Everyone has undergone worry and hardship since the emergence of a novel coronavirus almost two years ago. Many have suffered tragedy. Today it is worth reflecting on the sacrifices made by Christians in this crisis. They have found their ability to worship curtailed, even to the point of the closure of churches for much of last year. This has not stopped congregations throughout the nation from doing their utmost to alleviate hardship and help those who are isolated and grieving. They will know, too, the still worse fate of Christian populations worldwide that are facing severe repression. Not only respect but gratitude is due to them, from fellow citizens of all faiths and none.

Church leaders, notably Justin Welby, the Archbishop of Canterbury, have weathered objections during the crisis for supposedly being too willing to acquiesce to secular demands to abandon collective worship.

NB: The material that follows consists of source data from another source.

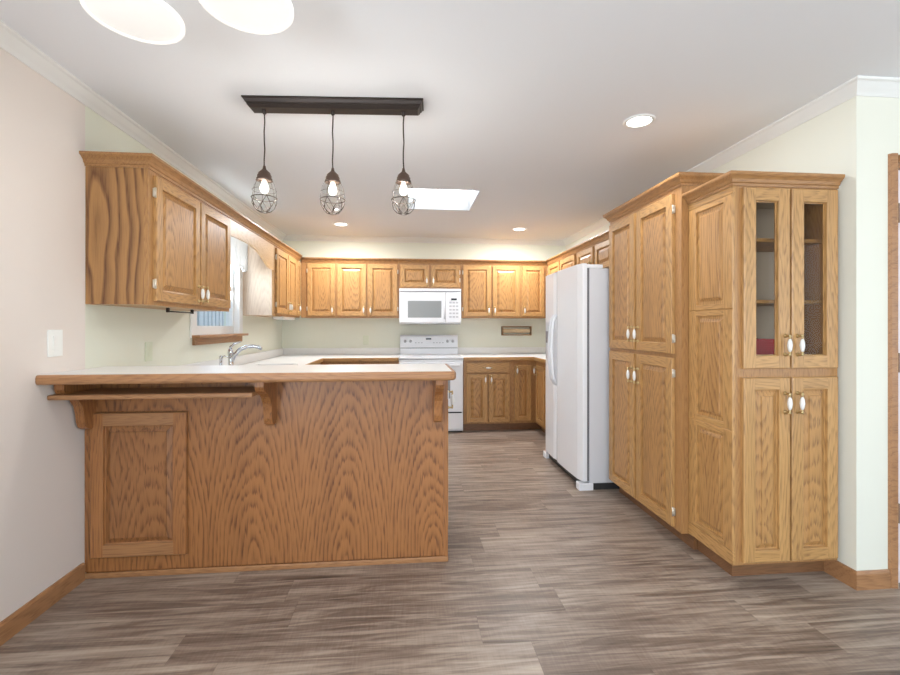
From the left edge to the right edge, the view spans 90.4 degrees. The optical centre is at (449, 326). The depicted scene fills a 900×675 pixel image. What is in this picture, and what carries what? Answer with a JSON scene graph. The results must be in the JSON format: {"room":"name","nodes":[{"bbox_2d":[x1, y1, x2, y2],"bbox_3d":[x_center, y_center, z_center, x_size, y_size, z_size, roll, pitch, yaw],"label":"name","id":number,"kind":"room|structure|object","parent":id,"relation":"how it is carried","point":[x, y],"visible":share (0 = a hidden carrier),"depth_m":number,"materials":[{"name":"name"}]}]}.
{"room":"kitchen","nodes":[
{"label":"kitchen","id":0,"kind":"room"},
{"bbox_2d":[0,47,281,621],"bbox_3d":[-1.821,0.045,1.099,0.140,2.470,9.530,0,0,-5],"label":"wall","id":1,"kind":"structure","parent":0,"point":[42,126],"depth_m":2.04,"materials":[{"name":"beige paint"}]},
{"bbox_2d":[0,563,84,645],"bbox_3d":[-1.576,1.236,-0.688,0.014,0.088,5.925,0,0,-5],"label":"baseboard","id":2,"kind":"structure","parent":1,"relation":"attached to","point":[10,626],"depth_m":1.99,"materials":[{"name":"brown wood"}]},
{"bbox_2d":[47,330,62,356],"bbox_3d":[-1.838,0.075,2.082,0.010,0.125,0.085,0,0,-5],"label":"wall switch","id":3,"kind":"object","parent":1,"relation":"attached to","point":[54,337],"visible":1,"depth_m":2.07,"materials":[{"name":"white plastic"}]},
{"bbox_2d":[145,342,152,361],"bbox_3d":[-1.909,0.155,2.834,0.008,0.122,0.076,0,0,-5],"label":"wall outlet","id":4,"kind":"object","parent":1,"relation":"attached to","point":[148,345],"visible":1,"depth_m":2.83,"materials":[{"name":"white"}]},
{"bbox_2d":[79,151,234,311],"bbox_3d":[-1.728,-0.498,2.801,0.360,0.767,1.100,0,0,-5],"label":"upper cabinet","id":5,"kind":"object","parent":1,"relation":"attached to","point":[155,238],"visible":1,"depth_m":2.34,"materials":[{"name":"brown wood"}]},
{"bbox_2d":[166,308,193,313],"bbox_3d":[-1.690,-0.101,2.804,0.016,0.028,0.312,0,0,-5],"label":"paper towel holder","id":6,"kind":"object","parent":5,"relation":"attached to","point":[167,309],"visible":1,"depth_m":2.78,"materials":[{"name":"brown metal"}]},
{"bbox_2d":[229,210,277,269],"bbox_3d":[-1.700,-0.726,3.918,0.065,0.312,1.119,0,0,-5],"label":"valance board","id":7,"kind":"object","parent":5,"relation":"attached to","point":[243,228],"visible":0.96,"depth_m":3.91,"materials":[{"name":"brown wood"}]},
{"bbox_2d":[190,267,242,337],"bbox_3d":[-2.057,-0.403,3.895,0.112,0.974,1.050,0,0,-5],"label":"window","id":8,"kind":"structure","parent":1,"relation":"in","point":[234,317],"depth_m":4.30,"materials":[{"name":"white"}]},
{"bbox_2d":[231,236,247,271],"bbox_3d":[-1.955,-0.692,3.894,0.112,0.333,0.980,0,0,-5],"label":"window valance","id":9,"kind":"object","parent":8,"relation":"hanging from","point":[239,249],"visible":0.35,"depth_m":4.09,"materials":[{"name":"white fabric"}]},
{"bbox_2d":[192,333,247,344],"bbox_3d":[-1.994,0.102,3.901,0.100,0.077,1.040,0,0,-5],"label":"window sill","id":10,"kind":"structure","parent":1,"relation":"attached to","point":[211,338],"depth_m":3.75,"materials":[{"name":"brown wood"}]},
{"bbox_2d":[243,239,302,317],"bbox_3d":[-1.935,-0.498,5.004,0.360,0.767,1.087,0,0,-5],"label":"upper cabinet","id":11,"kind":"object","parent":1,"relation":"attached to","point":[267,292],"visible":1,"depth_m":4.52,"materials":[{"name":"brown wood"}]},
{"bbox_2d":[273,316,294,319],"bbox_3d":[-1.890,-0.098,5.096,0.110,0.032,0.500,0,0,-5],"label":"light","id":12,"kind":"object","parent":11,"relation":"attached to","point":[274,317],"visible":0.99,"depth_m":4.89,"materials":[{"name":"white plastic"}]},
{"bbox_2d":[0,20,899,245],"bbox_3d":[1.156,-1.160,1.379,5.840,0.060,9.530,0,0,-5],"label":"trim","id":13,"kind":"structure","parent":1,"relation":"attached to","point":[13,43],"depth_m":2.58,"materials":[{"name":"white wood"}]},
{"bbox_2d":[282,241,565,347],"bbox_3d":[-0.300,0.045,6.099,4.103,2.470,0.140,0,0,-5],"label":"wall","id":14,"kind":"structure","parent":0,"point":[300,332],"depth_m":6.00,"materials":[{"name":"beige paint"}]},
{"bbox_2d":[300,257,335,317],"bbox_3d":[-1.655,-0.488,5.705,0.435,0.747,0.388,0,0,-5],"label":"upper cabinet","id":15,"kind":"object","parent":14,"relation":"attached to","point":[318,274],"visible":0.98,"depth_m":5.56,"materials":[{"name":"brown wood"}]},
{"bbox_2d":[335,258,398,317],"bbox_3d":[-1.050,-0.488,5.762,0.780,0.747,0.388,0,0,-5],"label":"upper cabinet","id":16,"kind":"object","parent":14,"relation":"attached to","point":[365,287],"visible":0.99,"depth_m":5.61,"materials":[{"name":"brown wood"}]},
{"bbox_2d":[399,258,461,288],"bbox_3d":[-0.263,-0.673,5.836,0.798,0.377,0.388,0,0,-5],"label":"upper cabinet","id":17,"kind":"object","parent":14,"relation":"attached to","point":[413,273],"visible":1,"depth_m":5.68,"materials":[{"name":"brown wood"}]},
{"bbox_2d":[399,288,460,323],"bbox_3d":[-0.263,-0.260,5.791,0.776,0.447,0.470,0,0,-5],"label":"microwave","id":18,"kind":"object","parent":17,"relation":"attached to","point":[416,305],"visible":1,"depth_m":5.60,"materials":[{"name":"white plastic"}]},
{"bbox_2d":[461,259,520,317],"bbox_3d":[0.519,-0.488,5.909,0.772,0.747,0.388,0,0,-5],"label":"upper cabinet","id":19,"kind":"object","parent":14,"relation":"attached to","point":[489,288],"visible":0.98,"depth_m":5.76,"materials":[{"name":"brown wood"}]},
{"bbox_2d":[458,347,545,353],"bbox_3d":[0.935,0.323,5.305,1.510,0.090,1.669,0,0,-5],"label":"backsplash","id":20,"kind":"structure","parent":14,"relation":"attached to","point":[461,350],"depth_m":6.10,"materials":[{"name":"white laminate"}]},
{"bbox_2d":[501,326,531,334],"bbox_3d":[0.907,0.052,6.106,0.405,0.125,0.069,0,0,-5],"label":"wall rack","id":21,"kind":"object","parent":14,"relation":"attached to","point":[529,330],"visible":1,"depth_m":6.09,"materials":[{"name":"brown wood"}]},
{"bbox_2d":[520,260,546,318],"bbox_3d":[1.087,-0.488,5.963,0.365,0.747,0.388,0,0,-5],"label":"upper cabinet","id":22,"kind":"object","parent":14,"relation":"attached to","point":[533,273],"visible":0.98,"depth_m":5.81,"materials":[{"name":"brown wood"}]},
{"bbox_2d":[0,0,899,239],"bbox_3d":[1.156,-1.290,1.379,6.120,0.200,9.810,0,0,-5],"label":"ceiling","id":23,"kind":"structure","parent":0,"point":[527,103],"depth_m":2.19,"materials":[{"name":"white paint"}]},
{"bbox_2d":[80,0,293,44],"bbox_3d":[-0.823,-1.097,1.250,0.669,0.184,0.767,0,0,-5],"label":"ceiling light","id":24,"kind":"object","parent":23,"relation":"attached to","point":[147,21],"visible":1,"depth_m":1.47,"materials":[{"name":"white"}]},
{"bbox_2d":[241,95,423,214],"bbox_3d":[-0.608,-0.894,2.370,0.933,0.591,0.133,0,0,-2],"label":"pendant light","id":25,"kind":"object","parent":23,"relation":"hanging from","point":[263,104],"visible":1,"depth_m":2.34,"materials":[{"name":"brown metal"}]},
{"bbox_2d":[256,166,272,193],"bbox_3d":[-0.979,-0.776,2.358,0.080,0.151,0.080,0,0,-5],"label":"bulb","id":26,"kind":"object","parent":25,"relation":"attached to","point":[264,177],"depth_m":2.34,"materials":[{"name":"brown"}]},
{"bbox_2d":[325,167,340,195],"bbox_3d":[-0.622,-0.770,2.370,0.080,0.151,0.080,0,0,-5],"label":"bulb","id":27,"kind":"object","parent":25,"relation":"attached to","point":[332,179],"depth_m":2.35,"materials":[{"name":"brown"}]},
{"bbox_2d":[396,168,410,195],"bbox_3d":[-0.248,-0.772,2.382,0.080,0.151,0.080,0,0,-5],"label":"bulb","id":28,"kind":"object","parent":25,"relation":"attached to","point":[403,179],"depth_m":2.36,"materials":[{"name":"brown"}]},
{"bbox_2d":[333,222,348,225],"bbox_3d":[-1.259,-1.186,5.165,0.176,0.008,0.176,0,0,-5],"label":"recessed light","id":29,"kind":"object","parent":23,"relation":"in","point":[336,223],"visible":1,"depth_m":5.17,"materials":[{"name":"white"}]},
{"bbox_2d":[408,189,479,209],"bbox_3d":[-0.080,-1.278,4.206,0.626,0.174,0.669,0,0,-5],"label":"skylight","id":30,"kind":"object","parent":23,"relation":"attached to","point":[432,199],"visible":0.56,"depth_m":4.51,"materials":[{"name":"white glass"}]},
{"bbox_2d":[408,189,472,198],"bbox_3d":[-0.080,-1.310,4.206,0.619,0.010,0.662,0,0,-5],"label":"diffuser","id":31,"kind":"object","parent":30,"relation":"attached to","point":[419,193],"depth_m":4.40,"materials":[{"name":"white plastic"}]},
{"bbox_2d":[512,227,526,230],"bbox_3d":[0.844,-1.186,5.428,0.176,0.008,0.176,0,0,-5],"label":"recessed light","id":32,"kind":"object","parent":23,"relation":"in","point":[518,228],"visible":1,"depth_m":5.43,"materials":[{"name":"white"}]},
{"bbox_2d":[623,114,655,127],"bbox_3d":[1.092,-1.186,2.582,0.176,0.008,0.176,0,0,-5],"label":"recessed light","id":33,"kind":"object","parent":23,"relation":"in","point":[640,120],"visible":1,"depth_m":2.57,"materials":[{"name":"white"}]},
{"bbox_2d":[0,429,899,674],"bbox_3d":[1.156,1.320,1.379,6.120,0.080,9.810,0,0,-5],"label":"floor","id":34,"kind":"structure","parent":0,"point":[541,574],"depth_m":2.02,"materials":[{"name":"grey plastic"}]},
{"bbox_2d":[47,380,453,578],"bbox_3d":[-0.934,0.769,2.638,1.912,1.022,1.033,0,0,-5],"label":"base cabinet","id":35,"kind":"object","parent":34,"relation":"on","point":[181,478],"visible":0.99,"depth_m":2.35,"materials":[{"name":"brown wood"}]},
{"bbox_2d":[47,386,257,399],"bbox_3d":[-1.398,0.324,2.197,0.903,0.023,0.242,0,0,-5],"label":"shelf","id":36,"kind":"object","parent":35,"relation":"attached to","point":[86,392],"depth_m":2.13,"materials":[{"name":"brown wood"}]},
{"bbox_2d":[35,364,455,384],"bbox_3d":[-0.921,0.235,2.292,1.873,0.043,0.463,0,0,-5],"label":"countertop","id":37,"kind":"structure","parent":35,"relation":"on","point":[339,372],"depth_m":2.10,"materials":[{"name":"white laminate"}]},
{"bbox_2d":[320,361,398,364],"bbox_3d":[-1.403,0.845,5.581,1.528,0.871,0.683,0,0,-5],"label":"base cabinet","id":38,"kind":"object","parent":34,"relation":"on","point":[349,362],"visible":0.03,"depth_m":5.33,"materials":[{"name":"brown wood"}]},
{"bbox_2d":[399,335,462,431],"bbox_3d":[-0.251,0.693,5.652,0.778,1.175,0.698,0,0,-5],"label":"range","id":39,"kind":"object","parent":34,"relation":"on","point":[414,349],"visible":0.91,"depth_m":5.43,"materials":[{"name":"white metal"}]},
{"bbox_2d":[399,354,462,358],"bbox_3d":[-0.253,0.373,5.671,0.778,0.022,0.620,0,0,-5],"label":"cooktop","id":40,"kind":"object","parent":39,"relation":"in","point":[402,356],"depth_m":5.49,"materials":[{"name":"white metal"}]},
{"bbox_2d":[463,360,510,430],"bbox_3d":[0.428,0.845,5.753,0.585,0.871,0.683,0,0,-5],"label":"base cabinet","id":41,"kind":"object","parent":34,"relation":"on","point":[486,384],"visible":1,"depth_m":5.46,"materials":[{"name":"brown wood"}]},
{"bbox_2d":[509,360,540,429],"bbox_3d":[1.180,0.845,5.823,0.924,0.871,0.683,0,0,-5],"label":"base cabinet","id":42,"kind":"object","parent":34,"relation":"on","point":[523,379],"visible":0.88,"depth_m":5.50,"materials":[{"name":"brown wood"}]},
{"bbox_2d":[533,361,545,433],"bbox_3d":[1.384,0.845,5.033,0.666,0.871,1.045,0,0,-5],"label":"base cabinet","id":43,"kind":"object","parent":34,"relation":"on","point":[540,367],"visible":0.23,"depth_m":5.27,"materials":[{"name":"brown wood"}]},
{"bbox_2d":[458,347,545,362],"bbox_3d":[0.935,0.343,5.305,1.510,0.130,1.669,0,0,-5],"label":"countertop","id":44,"kind":"structure","parent":43,"relation":"on","point":[468,353],"depth_m":6.05,"materials":[{"name":"white laminate"}]},
{"bbox_2d":[543,263,618,490],"bbox_3d":[1.319,0.391,3.986,0.827,1.778,0.940,0,0,-5],"label":"refrigerator","id":45,"kind":"object","parent":34,"relation":"on","point":[577,296],"visible":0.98,"depth_m":3.53,"materials":[{"name":"white metal"}]},
{"bbox_2d":[603,172,723,549],"bbox_3d":[1.564,0.203,3.040,0.681,2.155,0.990,0,0,-5],"label":"pantry cabinet","id":46,"kind":"object","parent":34,"relation":"on","point":[649,232],"visible":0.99,"depth_m":2.84,"materials":[{"name":"brown wood"}]},
{"bbox_2d":[682,170,844,575],"bbox_3d":[1.655,0.260,2.382,0.622,2.040,0.413,0,0,-5],"label":"hutch","id":47,"kind":"object","parent":34,"relation":"on","point":[763,245],"visible":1,"depth_m":2.23,"materials":[{"name":"brown wood"}]},
{"bbox_2d":[756,338,773,354],"bbox_3d":[1.685,0.122,2.483,0.150,0.114,0.130,0,0,-5],"label":"box","id":48,"kind":"object","parent":47,"relation":"in","point":[763,346],"visible":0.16,"depth_m":2.42,"materials":[{"name":"red cardboard"}]},
{"bbox_2d":[756,238,821,251],"bbox_3d":[1.668,-0.445,2.438,0.519,0.018,0.282,0,0,-5],"label":"shelf","id":49,"kind":"object","parent":47,"relation":"attached to","point":[762,244],"depth_m":2.36,"materials":[{"name":"brown wood"}]},
{"bbox_2d":[756,300,821,305],"bbox_3d":[1.668,-0.130,2.438,0.519,0.018,0.282,0,0,-5],"label":"shelf","id":50,"kind":"object","parent":47,"relation":"attached to","point":[758,302],"depth_m":2.32,"materials":[{"name":"brown wood"}]},
{"bbox_3d":[-1.700,0.845,4.146,0.668,0.871,2.234,0,0,-5],"label":"base cabinet","id":51,"kind":"object","parent":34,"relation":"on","visible":0},
{"bbox_2d":[180,348,399,365],"bbox_3d":[-1.302,0.343,4.493,1.527,0.130,2.867,0,0,-5],"label":"countertop","id":52,"kind":"structure","parent":51,"relation":"on","point":[302,356],"depth_m":5.39,"materials":[{"name":"white laminate"}]},
{"bbox_2d":[219,355,228,364],"bbox_3d":[-1.861,0.300,3.672,0.082,0.136,0.040,0,0,-5],"label":"soap dispenser","id":53,"kind":"object","parent":52,"relation":"on","point":[220,357],"visible":0.59,"depth_m":3.66,"materials":[{"name":"silver metal"}]},
{"bbox_2d":[228,341,261,364],"bbox_3d":[-1.744,0.243,3.801,0.281,0.250,0.059,0,0,-14],"label":"faucet","id":54,"kind":"object","parent":52,"relation":"on","point":[232,355],"visible":0.77,"depth_m":3.77,"materials":[{"name":"silver metal"}]},
{"bbox_2d":[255,363,297,364],"bbox_3d":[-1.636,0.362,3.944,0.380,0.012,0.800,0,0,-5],"label":"sink","id":55,"kind":"object","parent":52,"relation":"in","point":[297,363],"visible":0.19,"depth_m":4.33,"materials":[{"name":"white ceramic"}]},
{"bbox_2d":[566,110,829,249],"bbox_3d":[1.861,0.045,4.273,0.140,2.470,3.900,0,0,-5],"label":"wall","id":56,"kind":"structure","parent":0,"point":[805,148],"depth_m":2.55,"materials":[{"name":"white paint"}]},
{"bbox_2d":[545,247,576,274],"bbox_3d":[1.475,-0.488,5.345,0.426,0.747,1.047,0,0,-5],"label":"upper cabinet","id":57,"kind":"object","parent":56,"relation":"attached to","point":[568,258],"visible":0.12,"depth_m":5.22,"materials":[{"name":"brown wood"}]},
{"bbox_2d":[574,230,608,267],"bbox_3d":[1.586,-0.691,4.167,0.426,0.342,1.310,0,0,-5],"label":"upper cabinet","id":58,"kind":"object","parent":56,"relation":"attached to","point":[595,250],"visible":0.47,"depth_m":4.30,"materials":[{"name":"brown wood"}]},
{"bbox_2d":[830,96,899,570],"bbox_3d":[2.985,0.045,2.349,2.017,2.470,0.140,0,0,-5],"label":"wall","id":59,"kind":"structure","parent":0,"point":[864,130],"depth_m":2.20,"materials":[{"name":"white paint"}]},
{"bbox_2d":[824,560,890,590],"bbox_3d":[2.057,1.236,2.265,0.182,0.088,0.173,0,0,-5],"label":"baseboard","id":60,"kind":"structure","parent":59,"relation":"attached to","point":[864,579],"depth_m":2.19,"materials":[{"name":"brown wood"}]},
{"bbox_2d":[888,153,899,588],"bbox_3d":[2.595,0.214,2.304,0.894,2.131,0.158,0,0,-5],"label":"door frame","id":61,"kind":"structure","parent":59,"relation":"in","point":[893,158],"depth_m":2.19,"materials":[{"name":"brown wood"}]},
{"label":"outside","id":62,"kind":"structure","parent":0,"visible":0},
{"bbox_3d":[-8.417,1.400,5.236,12.220,0.040,24.000,0,0,-5],"label":"ground","id":63,"kind":"structure","parent":62,"visible":0},
{"bbox_2d":[197,311,223,325],"bbox_3d":[-4.165,0.330,8.628,0.120,2.100,11.960,0,0,-5],"label":"fence","id":64,"kind":"object","parent":63,"relation":"on","point":[204,318],"visible":0.02,"depth_m":7.67,"materials":[{"name":"white"}]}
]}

The criticisms are misplaced. As the great Protestant ethicist Reinhold Niebuhr wrote, concerning the social obligations of the churches: “Sometimes we must prefer a larger good to a smaller one, without the hope that the smaller one will be preserved in the larger one.”

The larger good, during the pandemic, has been to protect the vulnerable. Discharging this commitment has often come at the cost of the spiritual nourishment and sense of communal belonging that Christians derive from collective worship, including hymns and the Eucharist. Yet congregations have embraced this civic obligation. In doing so, they have not only followed the counsel of the archbishop and other church leaders, but adopted the selfless example of the head of the Church of England. The Queen, through example rather than exhortation, made a decisive intervention in the campaign to get people vaccinated. And even at the funeral of the Duke of Edinburgh, her husband of 73 years, she observed the requirements of social distancing, though everyone would have understood if she had required the solace of a companion by her side.

The church has long shown a scrupulous concern for public health amid crisis and catastrophe. In the wake of the Quarantine Act 1721, designed to contain the spread of plague, a London curate called Thomas Lewis issued a pamphlet urging that the dead no longer be interred in churches (a practice that provided a healthy revenue stream for parishes). Lewis and his contemporaries knew nothing of the germ theory of disease, and hence of how viruses spread, but he understood perfectly that Christian discipleship requires adapting customs to safeguard the living.